アメリカのイラク進攻から4年を終えようとしている。ブッシュアメリカ大統領は、イラクに「大量破壊兵器がある」「アル・カイダと関係を持つテロ国家である」「イラクを民主化する」と、侵攻あるいは侵略の理由とした。
これをいち早く支持したのが、日本の小泉純一郎である。そして、PKO以外で、自衛隊の派兵をかなり強引に押し切って、イラクに地上軍を送り込み、インド洋上で主にアメリカの軍事用戦艦に給油する法案を通した。
その後、イラクには核兵器もなければ、アメリカが開発させた毒ガスもなければ、大きなミサイルすらなかったのである。つい最近になって、アル・カイダとの関係も否定された。そもそも独裁者が、テロリストと手を組む構図がおかしい。通常は起こりえないことである。
民主化に至っては、もっとおかしい。イランもイラクも大いに問題があるが、選挙はやっている。王制を引いている、サウジアラビアやドバイなどと深い関係にあるアメリカが、「民主主義の定着」など発言できる立場にはない。
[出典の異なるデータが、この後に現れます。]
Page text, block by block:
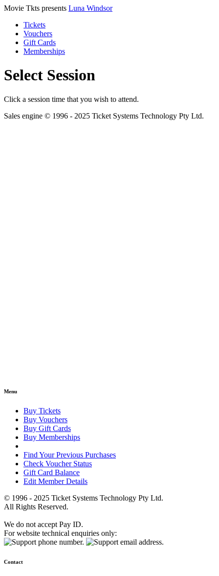
Movie Tkts presents Luna Windsor
Tickets
Vouchers
Gift Cards
Memberships
Select Session
Click a session time that you wish to attend.
Sales engine © 1996 - 2025 Ticket Systems Technology Pty Ltd.
Menu
Buy Tickets
Buy Vouchers
Buy Gift Cards
Buy Memberships
Find Your Previous Purchases
Check Voucher Status
Gift Card Balance
Edit Member Details
© 1996 - 2025 Ticket Systems Technology Pty Ltd.
All Rights Reserved.
We do not accept Pay ID.
For website technical enquiries only:
Contact
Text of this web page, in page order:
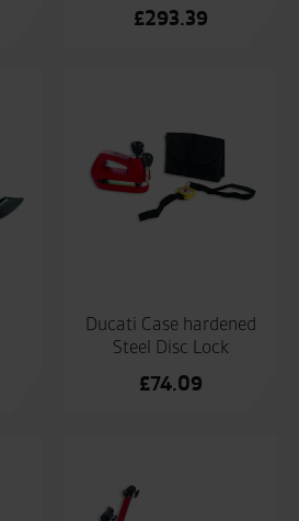
£293.39
Ducati Case hardened
Steel Disc Lock
£74.09
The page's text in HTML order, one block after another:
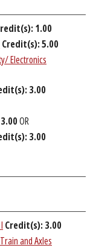
1.00
Credit(s):5.00
Electronics
3.00
3.00OR
3.00
Credit(s): 3.00
and Axles
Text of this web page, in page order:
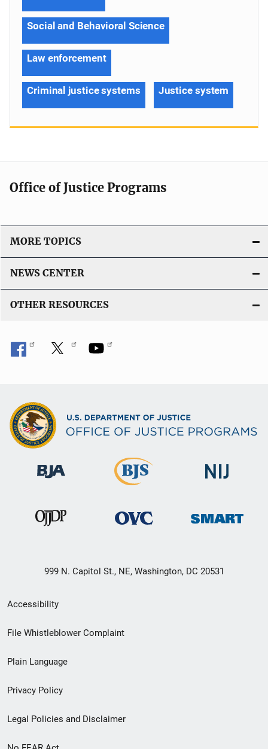
Social and Behavioral Science
Law enforcement
Criminal justice systems Justice system
Office of Justice Programs
MORE TOPICS
NEWS CENTER
OTHER RESOURCES
999 N. Capitol St., NE, Washington, DC 20531
Secondary
Footer
menu
Accessibility
File Whistleblower Complaint
Plain Language
Privacy Policy
Legal Policies and Disclaimer
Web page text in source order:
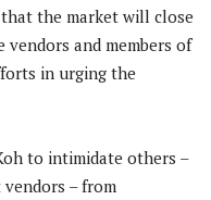
the market will close
vendors and members of
in urging the
to intimidate others –
– from
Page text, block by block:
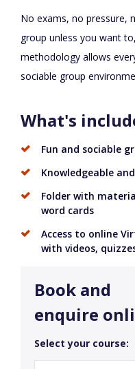
No exams, no pressure,
group unless you want
methodology allows
sociable group
What's
Fun and sociable
Knowledgeable
Folder with
word cards
Access to online
with videos,
Book and
enquire
Select your course:
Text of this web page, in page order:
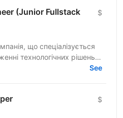
(Junior Fullstack
$
що спеціалізується
технологічних рішень
підтримки. Ми
See
$
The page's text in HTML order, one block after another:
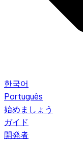
한국어
Português
始めましょう
ガイド
開発者
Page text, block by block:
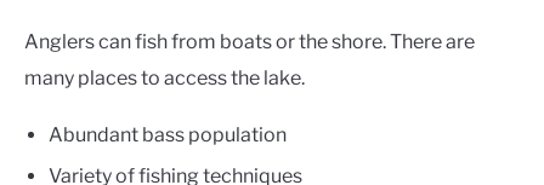
Anglers can fish from boats or the shore. There are
many places to access the lake.
Abundant bass population
Variety of fishing techniques
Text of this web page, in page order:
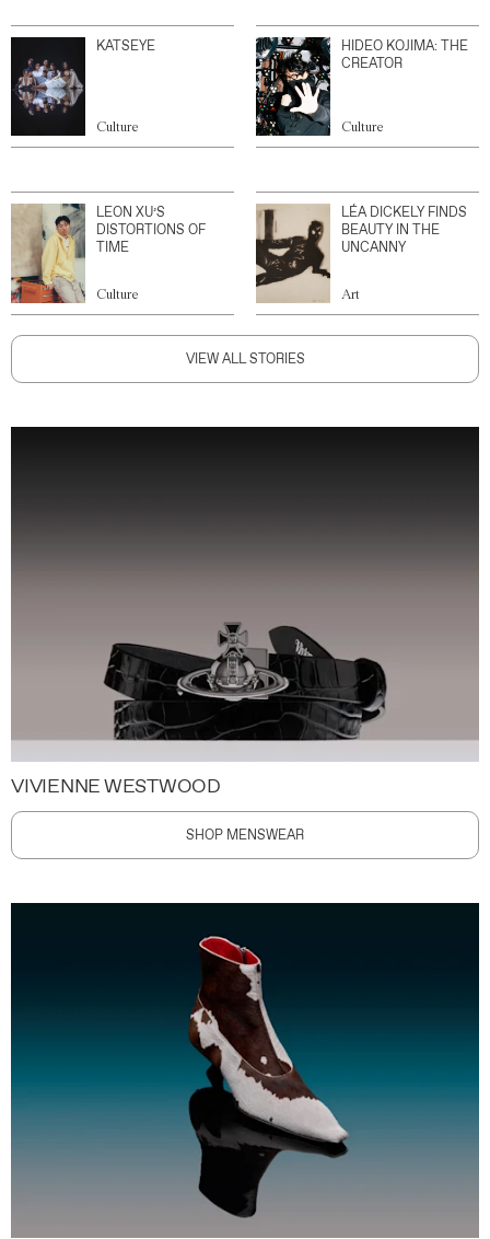
KATSEYE
Culture
HIDEO KOJIMA: THE
CREATOR
Culture
LEON XU’S
DISTORTIONS OF
TIME
Culture
LÉA DICKELY FINDS
BEAUTY IN THE
UNCANNY
Art
VIEW ALL STORIES
VIVIENNE WESTWOOD
SHOP MENSWEAR
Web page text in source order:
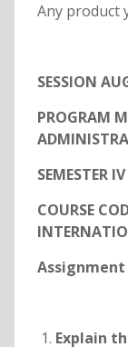
Any product
SESSION
PROGRAM
SEMESTER IV
COURSE
Assignment
Explain
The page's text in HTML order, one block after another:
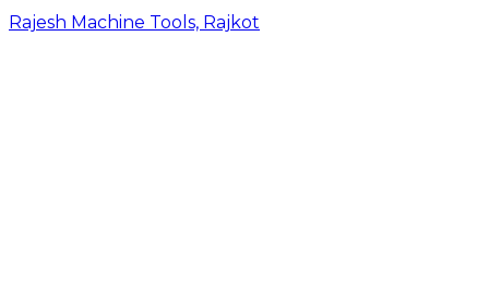
Rajesh Machine Tools, Rajkot

ブッシュの、イラク進攻を支えたのが、「亡命イラク人」たちである。特に、ブッシュ政権に影響を与えたのがカナン・マキア氏である。彼は「恐怖の共和国」という本を出版し、フセイン政権の打倒を叫んでいた男である。サダム・フセイ ンの脅迫政治が諸悪の根源である、と叫んでいた男である。
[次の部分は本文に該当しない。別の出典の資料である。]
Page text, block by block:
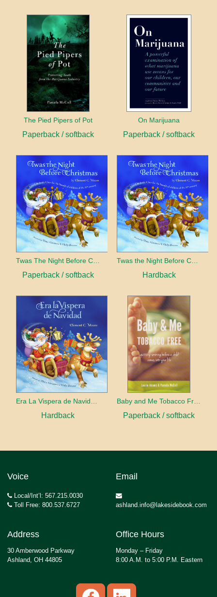
The Pied Pipers of Pot
Paperback / softback
On Marijuana
Paperback / softback
Twas The Night Before Christmas
Paperback / softback
Twas the Night Before Christmas
Hardback
Era La Vispera de Navidad (Twas The Night Before Christmas, Spanish Edition)
Hardback
Baby and Me Tobacco Free
Paperback / softback
Voice
Local/Int’l: 567.215.0030
Toll Free: 800.537.6727
Email
ashland.info@lakesidebook.com
Address
30 Amberwood Parkway
Ashland, OH 44805
Office Hours
Monday – Friday
8:00 A.M. to 5:00 P.M. Eastern
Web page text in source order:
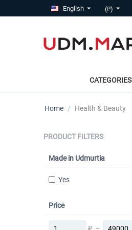
English (₽)
CATEGORIES
Home / Health & Beauty
PRODUCT FILTERS
Made in Udmurtia
Yes
Price
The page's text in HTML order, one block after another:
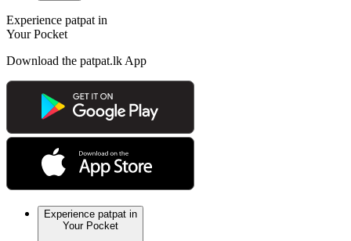
Experience patpat in
Your Pocket
Download the patpat.lk App
Experience patpat in
Your Pocket
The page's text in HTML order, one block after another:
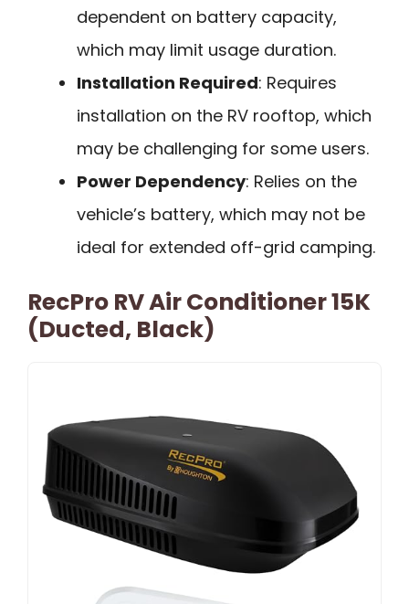
dependent on battery capacity,
which may limit usage duration.
Installation Required: Requires
installation on the RV rooftop, which
may be challenging for some users.
Power Dependency: Relies on the
vehicle’s battery, which may not be
ideal for extended off-grid camping.
RecPro RV Air Conditioner 15K
(Ducted, Black)
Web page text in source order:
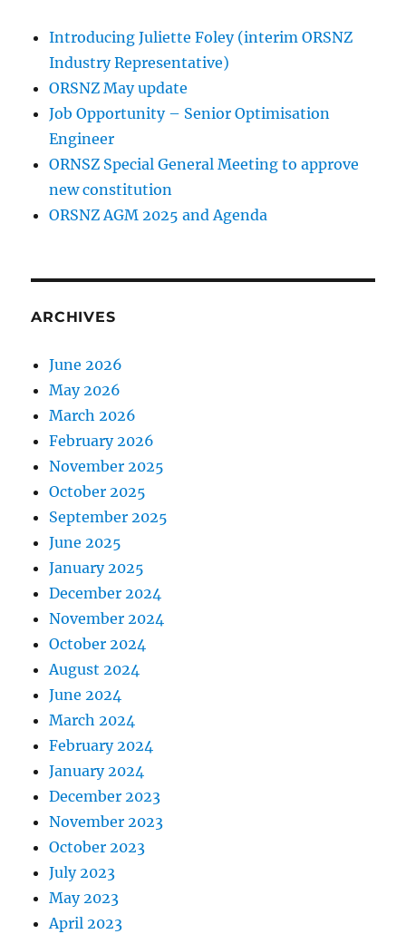
Introducing Juliette Foley (interim ORSNZ
Industry Representative)
ORSNZ May update
Job Opportunity – Senior Optimisation
Engineer
ORNSZ Special General Meeting to approve
new constitution
ORSNZ AGM 2025 and Agenda
ARCHIVES
June 2026
May 2026
March 2026
February 2026
November 2025
October 2025
September 2025
June 2025
January 2025
December 2024
November 2024
October 2024
August 2024
June 2024
March 2024
February 2024
January 2024
December 2023
November 2023
October 2023
July 2023
May 2023
April 2023
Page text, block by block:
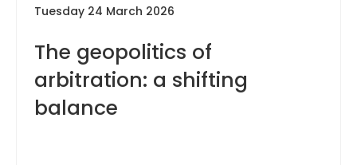
Tuesday 24 March 2026
The geopolitics of
arbitration: a shifting
balance
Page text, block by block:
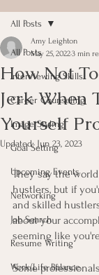
All Posts
Interviewing Skills
Career Counseling
Image Styling
Goal Setting
Upcoming Events
Networking
Job Search
Resume Writing
Work/Life Balance
All Posts
How Not
Jerk When
Yourself
Amy Leighton
May 25, 20223 min
Updated: Jun 23, 2023
They say the
hustlers, but if
and skilled
about your
seeming like
Some
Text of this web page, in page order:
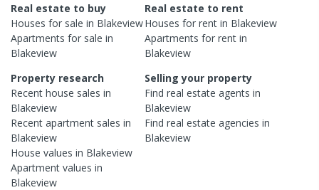
Real estate to buy
Houses for sale in Blakeview
Apartments for sale in
Blakeview
Real estate to rent
Houses for rent in Blakeview
Apartments for rent in
Blakeview
Property research
Recent house sales in
Blakeview
Recent apartment sales in
Blakeview
House values in Blakeview
Apartment values in
Blakeview
Selling your property
Find real estateagents in
Blakeview
Find real estateagencies in
Blakeview
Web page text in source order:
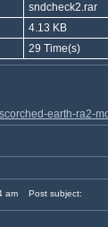
sndcheck2.rar
4.13 KB
29 Time(s)
earth-ra2-
am Post subject:
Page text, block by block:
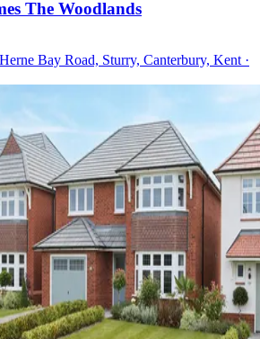
The Woodlands
Bay Road, Sturry, Canterbury, Kent ·
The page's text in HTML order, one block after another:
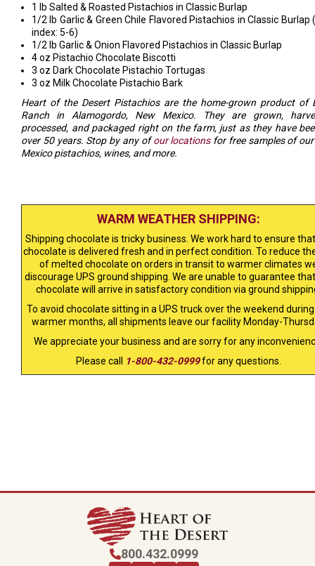
1 lb Salted & Roasted Pistachios in Classic Burlap
1/2 lb Garlic & Green Chile Flavored Pistachios in Classic Burlap
index: 5-6)
1/2 lb Garlic & Onion Flavored Pistachios in Classic Burlap
4 oz Pistachio Chocolate Biscotti
3 oz Dark Chocolate Pistachio Tortugas
3 oz Milk Chocolate Pistachio Bark
Heart of the Desert Pistachios are the home-grown product of
Ranch in Alamogordo, New Mexico. They are grown,
processed, and packaged right on the farm, just as they have
over 50 years. Stop by any ofour locationsfor free samples of our
Mexico pistachios, wines, and more.
WARM WEATHER SHIPPING:
Shipping chocolate is tricky business. We work hard to ensure
chocolate is delivered fresh and in perfect condition. To reduce
of melted chocolate on orders in transit to warmer climates
discourage UPS ground shipping. We are unable to guarantee
chocolate will arrive in satisfactory condition via ground
To avoid chocolate sitting in a UPS truck over the weekend
warmer months, all shipments leave our facility Monday-
We appreciate your business and are sorry for any
Please call
1-800-432-0999for any questions.
800.432.0999
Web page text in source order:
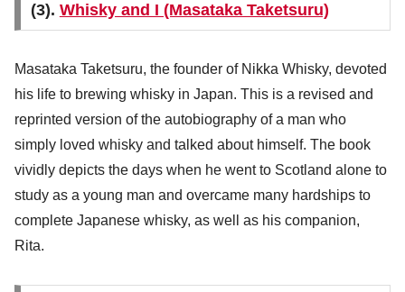
(3). Whisky and I (Masataka Taketsuru)
Masataka Taketsuru, the founder of Nikka Whisky, devoted
his life to brewing whisky in Japan. This is a revised and
reprinted version of the autobiography of a man who
simply loved whisky and talked about himself. The book
vividly depicts the days when he went to Scotland alone to
study as a young man and overcame many hardships to
complete Japanese whisky, as well as his companion,
Rita.
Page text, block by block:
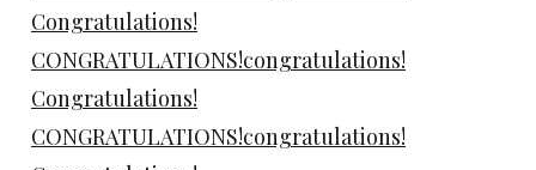
Congratulations!
CONGRATULATIONS!congratulations!
Congratulations!
CONGRATULATIONS!congratulations!
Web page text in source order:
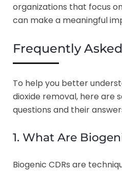
organizations that focus
can make a meaningful
Frequently
To help you better
dioxide removal, here are
questions and their
1. What Are
Biogenic CDRs are

この男が、イラク進攻4年を前にして失敗だったと発言している。ここまで悪化するとは思ってみなかった、宗派間対立がこれほどになるとは予想していなかった、と発言している。
アメリカはこの4年で3兆ドルをつぎ込んだ。円高ではあるが、日本円にして300兆円以上である。早い話が、日本の国家予算の4年分である。実際の金額だけでなく、失った労働力や付随してなしえなかったことなどの資産の積算額であるが、恐怖なのはこれほどまでの金額をつぎ込んだアメリカの方であ る。
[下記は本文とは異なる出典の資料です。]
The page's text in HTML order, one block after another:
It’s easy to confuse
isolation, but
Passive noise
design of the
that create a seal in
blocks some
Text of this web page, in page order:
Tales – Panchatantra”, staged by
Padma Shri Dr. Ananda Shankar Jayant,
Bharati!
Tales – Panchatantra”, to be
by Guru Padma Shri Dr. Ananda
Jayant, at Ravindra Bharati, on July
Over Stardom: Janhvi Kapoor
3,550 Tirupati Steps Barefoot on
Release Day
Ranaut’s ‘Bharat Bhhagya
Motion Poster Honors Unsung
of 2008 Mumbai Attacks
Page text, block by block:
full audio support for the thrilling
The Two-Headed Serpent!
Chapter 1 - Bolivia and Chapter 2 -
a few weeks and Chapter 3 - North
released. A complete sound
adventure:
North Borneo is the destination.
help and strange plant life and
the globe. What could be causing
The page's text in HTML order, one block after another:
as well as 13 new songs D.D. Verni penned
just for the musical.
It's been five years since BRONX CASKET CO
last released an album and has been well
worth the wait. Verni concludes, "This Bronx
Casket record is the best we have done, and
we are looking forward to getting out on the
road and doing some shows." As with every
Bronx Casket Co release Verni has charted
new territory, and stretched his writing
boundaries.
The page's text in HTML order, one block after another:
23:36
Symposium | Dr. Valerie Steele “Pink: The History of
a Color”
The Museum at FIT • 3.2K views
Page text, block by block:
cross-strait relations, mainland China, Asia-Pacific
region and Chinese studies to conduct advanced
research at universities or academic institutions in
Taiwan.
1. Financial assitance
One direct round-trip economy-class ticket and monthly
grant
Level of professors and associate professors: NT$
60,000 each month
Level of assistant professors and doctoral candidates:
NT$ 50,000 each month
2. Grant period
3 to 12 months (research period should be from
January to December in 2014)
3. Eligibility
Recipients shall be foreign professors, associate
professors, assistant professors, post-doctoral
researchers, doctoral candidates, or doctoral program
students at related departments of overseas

当時の政府高官が「日本には、ブッシュは事実を知らされることがなかった」と発言していることである。「事実を教えてもらうことなく、小泉は支援した」とのことである。
国会は、愚にもつかない政争の場に堕落している。が、今こそ、イラク戦争を支援したことの検証をしなければならない時である。国家予算をつぎ込んで支援した戦争である。しかもその開戦理由が、全く出鱈目だったのである。
日々多数の人たちが死んでいく戦争の接待の協力したのである。侵攻の理由のほとんどが、虚偽であったことなど、なにも問われずにいることが許されて良いはずがない。それとも、この国は不条理と虚偽をを容認したままでいる、そんな国家に堕落してしまったのであろうか。
奇しくも今日は、40年前ベトナム戦争で全く武器を持たない「ソンミ村」の住民を、500名以上虐殺した日である。